Qui a envie d’un homme déconstruit ?
Qui veut vraiment d’un homme déconstruit ? Repensons la masculinité
Le mot circule partout, comme un badge un peu chic : homme déconstruit. Il serait, dit-on, l’homme moderne idéal, celui que la vague #MeToo aurait polissé à la lumière du consentement, de la parité et de l’introspection. On l’imagine sensible, conscientisé, prêt à examiner ses privilèges, à offrir des fleurs… et à faire la vaisselle.
Mais, question malicieuse : « qui a vraiment envie de vivre avec un homme déconstruit ? »
Une masculinité plurielle
Olivia Gazalé, dans Le Mythe de la virilité (Robert Laffont, 2017), raconte combien cette virilité traditionnelle repose sur trois piliers : maîtriser ses émotions, être combatif et être fort. Dans cette mythologie, l’homme doit tenir debout même sous l’orage, les poings serrés, le cœur sous clé.
L’homme « déconstruit » serait censé incarner l’exact opposé : accueillir ses émotions, renoncer à la compétition, admettre sa fragilité. Mais est-ce vraiment suffisant ? N’aurait-on pas plutôt envie d’un homme… construit autrement ?
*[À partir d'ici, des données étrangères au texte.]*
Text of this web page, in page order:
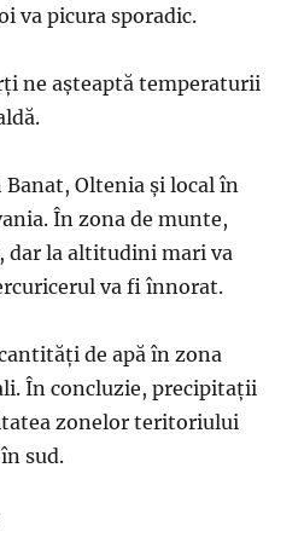
va picura sporadic.
ne așteaptă temperaturii
Oltenia și local în
În zona de munte,
dar la altitudini mari va
va fi înnorat.
de apă în zona
În concluzie, precipitații
zonelor teritoriului
sud.
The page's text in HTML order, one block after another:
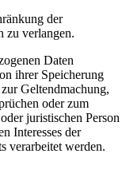
der
zu verlangen.
Daten
ihrer Speicherung
Geltendmachung,
oder zum
juristischen Person
Interesses der
verarbeitet werden.
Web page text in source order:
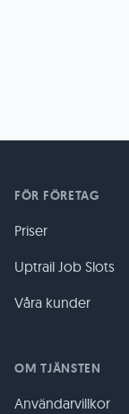
FÖR FÖRETAG
Priser
Uptrail Job Slots
Våra kunder
OM TJÄNSTEN
Användarvillkor
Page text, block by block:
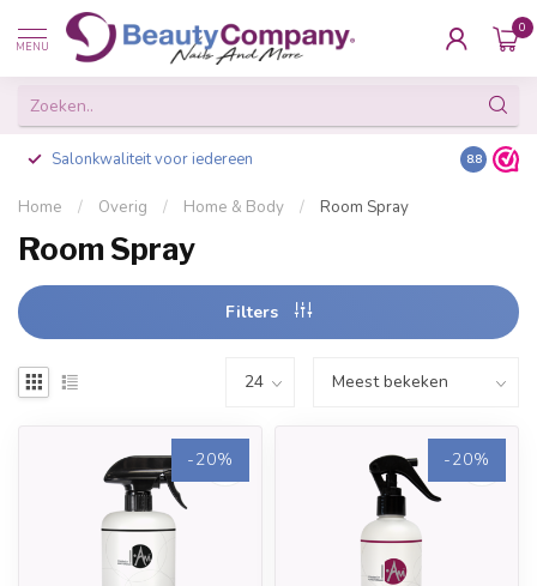
MENU
0
Salonkwaliteit voor iedereen Gratis
8.8
Home / Overig / Home & Body / Room Spray
Room Spray
Filters
-20% -20%
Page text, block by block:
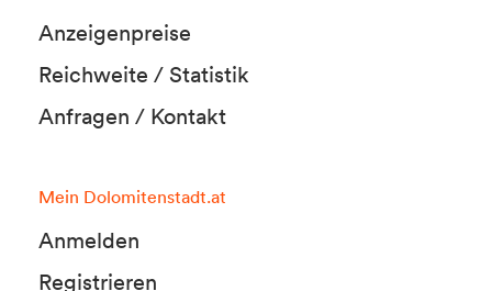
Anzeigenpreise
Reichweite / Statistik
Anfragen / Kontakt
Mein Dolomitenstadt.at
Anmelden
Registrieren
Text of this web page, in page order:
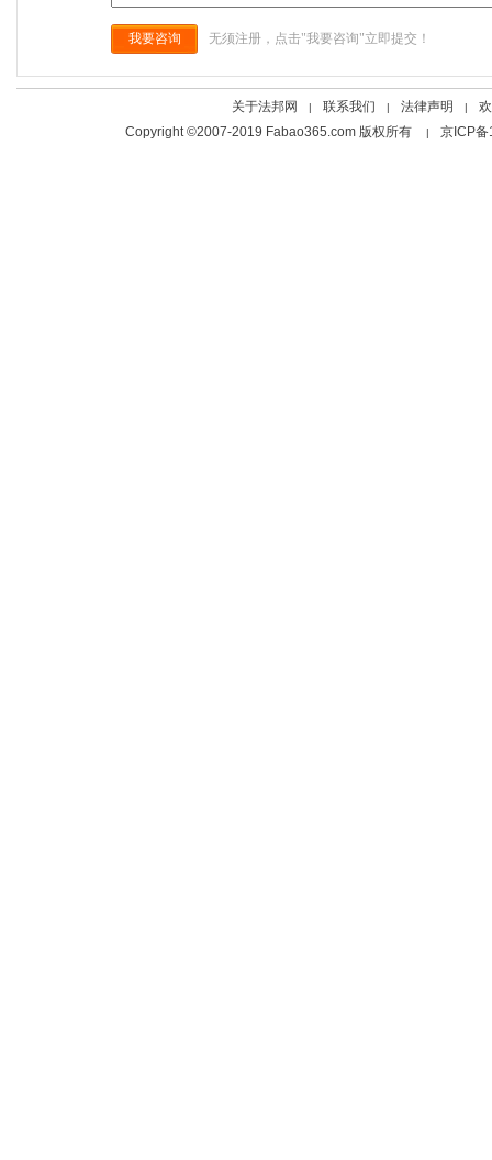
我要咨询 无须注册，点击"我要咨询"立即提交！
关于法邦网 | 联系我们 | 法律声明 |
Copyright ©2007-2019 Fabao365.com 版权所有
| 京ICP
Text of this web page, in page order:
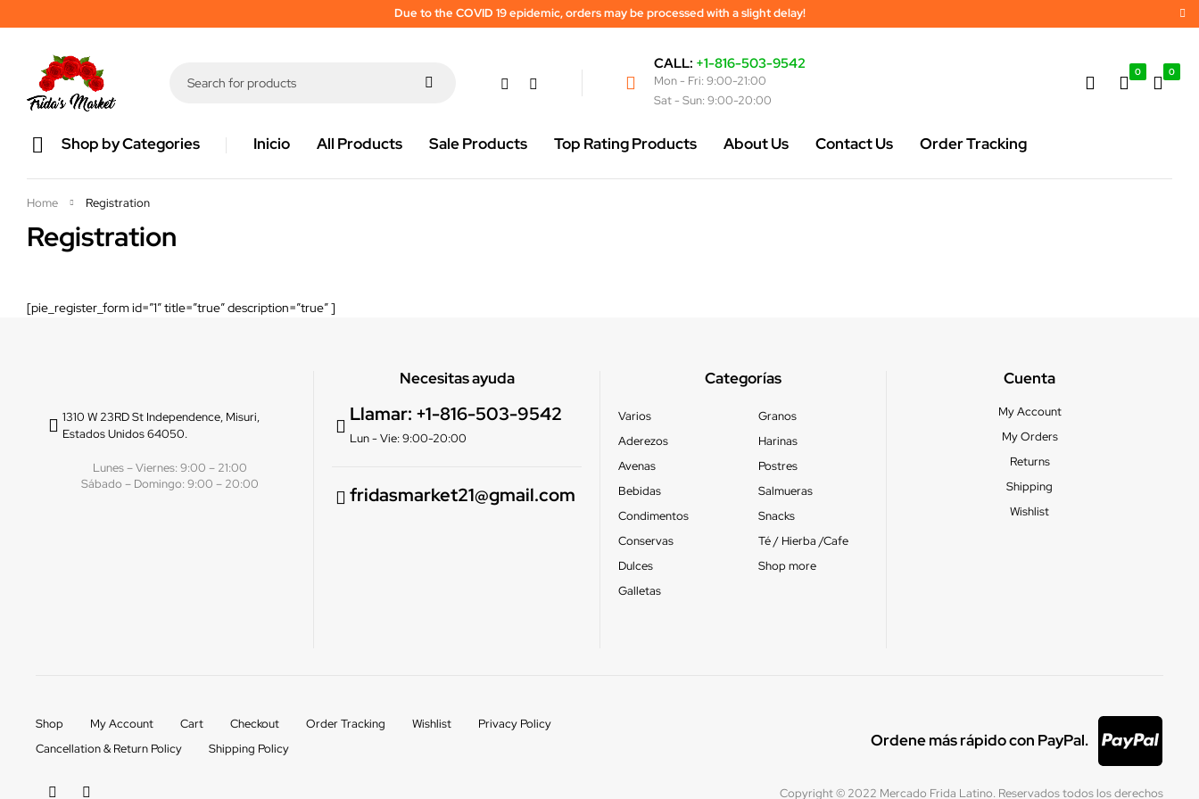
Due to the COVID 19 epidemic, orders may be processed with a slight delay!
CALL: +1-816-503-9542
Mon - Fri: 9:00-21:00
Sat - Sun: 9:00-20:00
0 0
Shop by Categories Inicio All Products Sale Products Top Rating Products About Us Contact Us Order Tracking
Registration
Home Registration
[pie_register_form id=”1″ title=”true” description=”true” ]
1310 W 23RD St Independence, Misuri,
Estados Unidos 64050.
Lunes – Viernes: 9:00 – 21:00
Sábado – Domingo: 9:00 – 20:00
Necesitas ayuda
Llamar: +1-816-503-9542
Lun - Vie: 9:00-20:00
fridasmarket21@gmail.com
Categorías
Varios
Aderezos
Avenas
Bebidas
Condimentos
Conservas
Dulces
Galletas
Granos
Harinas
Postres
Salmueras
Snacks
Té / Hierba /Cafe
Shop more
Cuenta
My Account
My Orders
Returns
Shipping
Wishlist
Shop My Account Cart Checkout Order Tracking Wishlist
Privacy Policy
Cancellation & Return Policy
Shipping Policy Ordene más rápido con PayPal.
Copyright © 2022 Mercado Frida Latino. Reservados todos los derechos
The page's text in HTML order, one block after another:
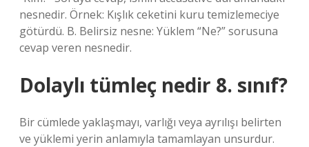
nesnedir. Örnek: Kışlık ceketini kuru temizlemeciye
götürdü. B. Belirsiz nesne: Yüklem “Ne?” sorusuna
cevap veren nesnedir.
Dolaylı tümleç nedir 8. sınıf?
Bir cümlede yaklaşmayı, varlığı veya ayrılışı belirten
ve yüklemi yerin anlamıyla tamamlayan unsurdur.
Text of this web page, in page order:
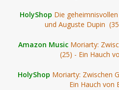
HolyShop Die
und Auguste Dupin
Amazon Music Moriarty:
(25) - Ein Hauch
HolyShop Moriarty: Zwischen
Ein Hauch von

Un homme qui ne se contente pas de jeter les vieilles briques du patriarcat, mais qui bâtit, patiemment, son propre plan d’architecte. Un homme qui connaît ses failles et sait en rire, qui peut pleurer mais aussi protéger, qui choisit sa manière d’être présent au monde. Ni statue de marbre virile, ni pâte à modeler sentimentale : une charpente humaine solide et souple à la fois.
Au fond, ce qui compte, c’est peut-être de se demander pourquoi les hommes ne s’approprient pas davantage la parole et le vocabulaire pour dire qui ils sont et ce qu’ils veulent être , un vocabulaire qui serait à la fois actuel, incarné et positif, plutôt qu’un terme comme homme déconstruit, qui sonne parfois comme une absence plus qu’une présence.
Puisqu’il existe plusieurs masculinités, pourquoi ne pas inventer des mots qui reflètent cette pluralité ?
Des mots qui disent la multitude des façons d’être un homme, sans les enfermer dans un moule ni les réduire à un archétype, pour éviter d’être à leur tour essentialisés. Peut-être est-ce là le vrai chantier : nommer la richesse des possibles, et ainsi donner aux hommes la liberté de se reconnaître dans leurs propres nuances.
Alors oui, peut-être qu’ un arbre qui tombe fait plus de bruit qu’une forêt qui pousse… Mais cette forêt qui pousse m’intéresse grandement.